▼
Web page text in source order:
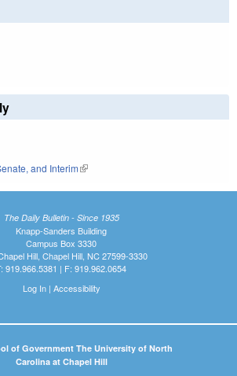
external)
external)
and Interim(link is external)
The Daily Bulletin - Since 1935
Knapp-Sanders Building
Campus Box 3330
Hill, Chapel Hill, NC 27599-3330
919.966.5381 | F: 919.962.0654
Log In| Accessibility
of Government The University of North
Carolina at Chapel Hill
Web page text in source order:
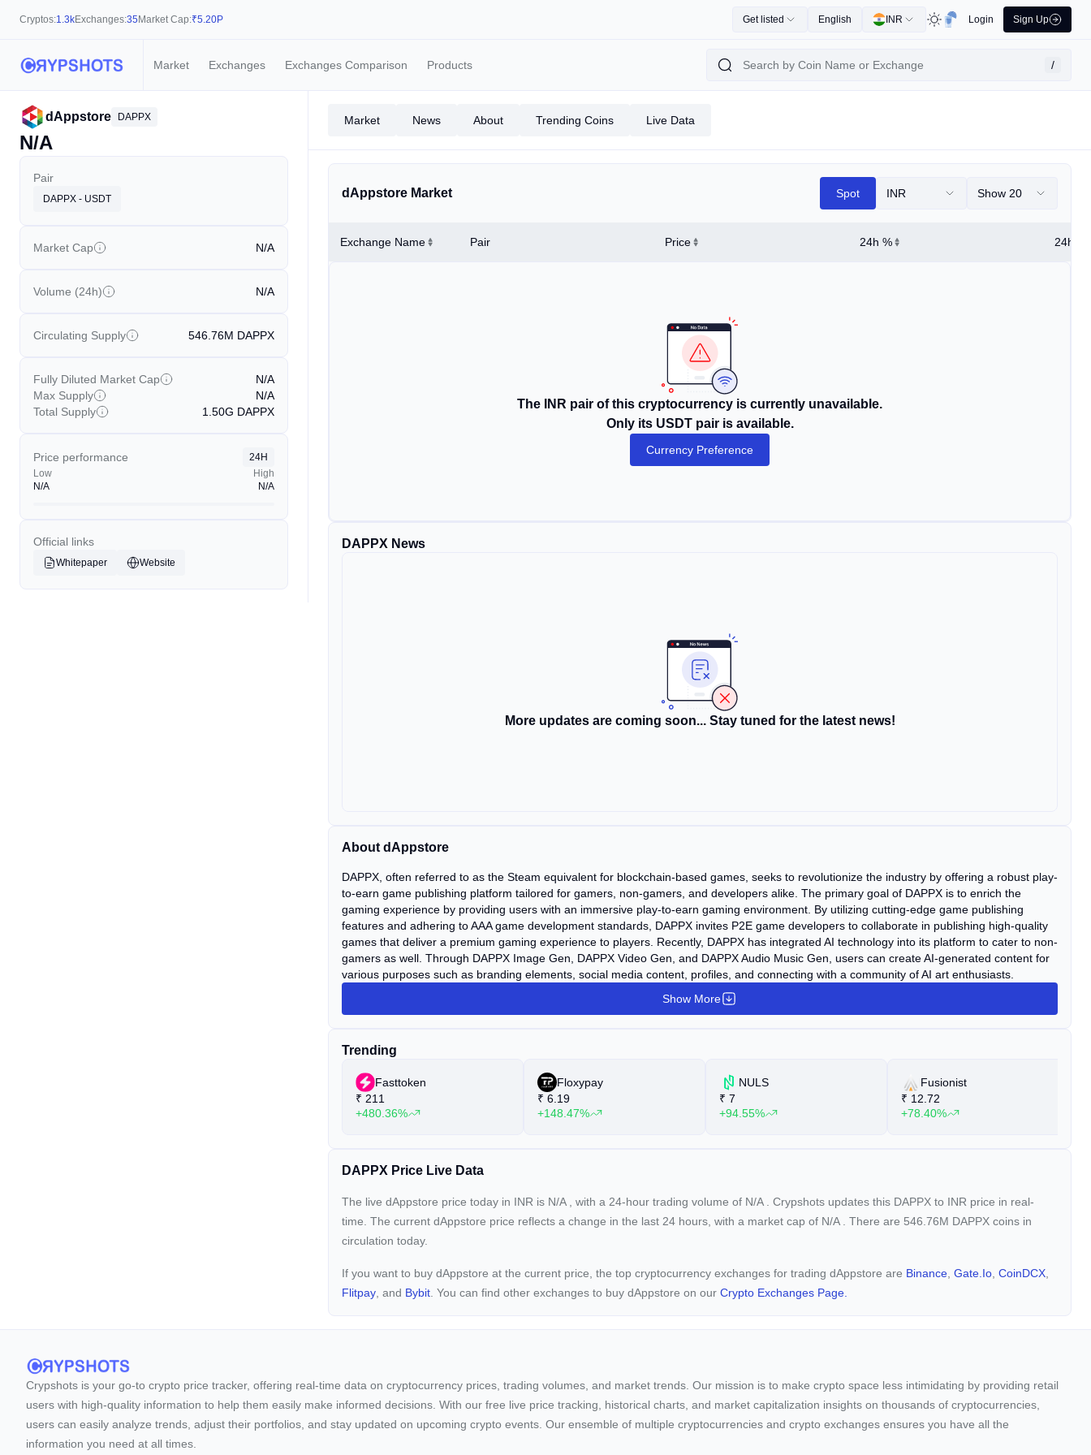
Cryptos:1.3kExchanges:35 Market Cap:₹5.20P Get listed English INR Login Sign Up
Market Exchanges Exchanges Comparison Products /
dAppstore DAPPX
N/A
Pair
DAPPX - USDT
Market Cap N/A
Volume (24h) N/A
Circulating Supply 546.76M DAPPX
Fully Diluted Market Cap
N/A
Max Supply
N/A
Total Supply
1.50G DAPPX
Price performance
24H
Low
N/A
High
N/A
Official links
Whitepaper Website
Market News About Trending Coins Live Data
dAppstore Market Spot INR Show 20
Exchange Name Pair Price 24h % 24h
The INR pair of this cryptocurrency is currently unavailable.
Only its USDT pair is available.
Currency Preference
DAPPX News
More updates are coming soon... Stay tuned for the latest news!
About dAppstore
DAPPX, often referred to as the Steam equivalent for blockchain-based games, seeks to revolutionize the industry by offering a robust play-
to-earn game publishing platform tailored for gamers, non-gamers, and developers alike. The primary goal of DAPPX is to enrich the
gaming experience by providing users with an immersive play-to-earn gaming environment. By utilizing cutting-edge game publishing
features and adhering to AAA game development standards, DAPPX invites P2E game developers to collaborate in publishing high-quality
games that deliver a premium gaming experience to players. Recently, DAPPX has integrated AI technology into its platform to cater to non-
gamers as well. Through DAPPX Image Gen, DAPPX Video Gen, and DAPPX Audio Music Gen, users can create AI-generated content for
various purposes such as branding elements, social media content, profiles, and connecting with a community of AI art enthusiasts.
Show More
Trending
Fasttoken
₹ 211
+480.36%
Floxypay
₹ 6.19
+148.47%
NULS
₹ 7
+94.55%
Fusionist
₹ 12.72
+78.40%
DAPPX Price Live Data
The live dAppstore price today in INR is N/A , with a 24-hour trading volume of N/A
. Crypshots updates this DAPPX to INR price in real-
time. The current dAppstore price reflects a change in the last 24 hours, with a market cap of N/A
. There are 546.76M DAPPX coins in
circulation today.
If you want to buy dAppstore at the current price, the top cryptocurrency exchanges for trading dAppstore are Binance Gate.io CoinDCX
Flitpay , and Bybit . You can find other exchanges to buy dAppstore on our Crypto Exchanges Page.
Crypshots is your go-to crypto price tracker, offering real-time data on cryptocurrency prices, trading volumes, and market trends. Our mission is to make crypto space less intimidating by providing retail
users with high-quality information to help them easily make informed decisions. With our free live price tracking, historical charts, and market capitalization insights on thousands of cryptocurrencies,
users can easily analyze trends, adjust their portfolios, and stay updated on upcoming crypto events. Our ensemble of multiple cryptocurrencies and crypto exchanges ensures you have all the
information you need at all times.
▲
> **Task objective**
Using the listing above, return word for word each line from the one that has "Price performance" through the one that has "circulation today.", and no line outside that range.

> **Task output**
Price performance
24H
Low
N/A
High
N/A
Official links
Whitepaper Website
Market News About Trending Coins Live Data
dAppstore Market Spot INR Show 20
Exchange Name Pair Price 24h % 24h
The INR pair of this cryptocurrency is currently unavailable.
Only its USDT pair is available.
Currency Preference
DAPPX News
More updates are coming soon... Stay tuned for the latest news!
About dAppstore
DAPPX, often referred to as the Steam equivalent for blockchain-based games, seeks to revolutionize the industry by offering a robust play-
to-earn game publishing platform tailored for gamers, non-gamers, and developers alike. The primary goal of DAPPX is to enrich the
gaming experience by providing users with an immersive play-to-earn gaming environment. By utilizing cutting-edge game publishing
features and adhering to AAA game development standards, DAPPX invites P2E game developers to collaborate in publishing high-quality
games that deliver a premium gaming experience to players. Recently, DAPPX has integrated AI technology into its platform to cater to non-
gamers as well. Through DAPPX Image Gen, DAPPX Video Gen, and DAPPX Audio Music Gen, users can create AI-generated content for
various purposes such as branding elements, social media content, profiles, and connecting with a community of AI art enthusiasts.
Show More
Trending
Fasttoken
₹ 211
+480.36%
Floxypay
₹ 6.19
+148.47%
NULS
₹ 7
+94.55%
Fusionist
₹ 12.72
+78.40%
DAPPX Price Live Data
The live dAppstore price today in INR is N/A , with a 24-hour trading volume of N/A
. Crypshots updates this DAPPX to INR price in real-
time. The current dAppstore price reflects a change in the last 24 hours, with a market cap of N/A
. There are 546.76M DAPPX coins in
circulation today.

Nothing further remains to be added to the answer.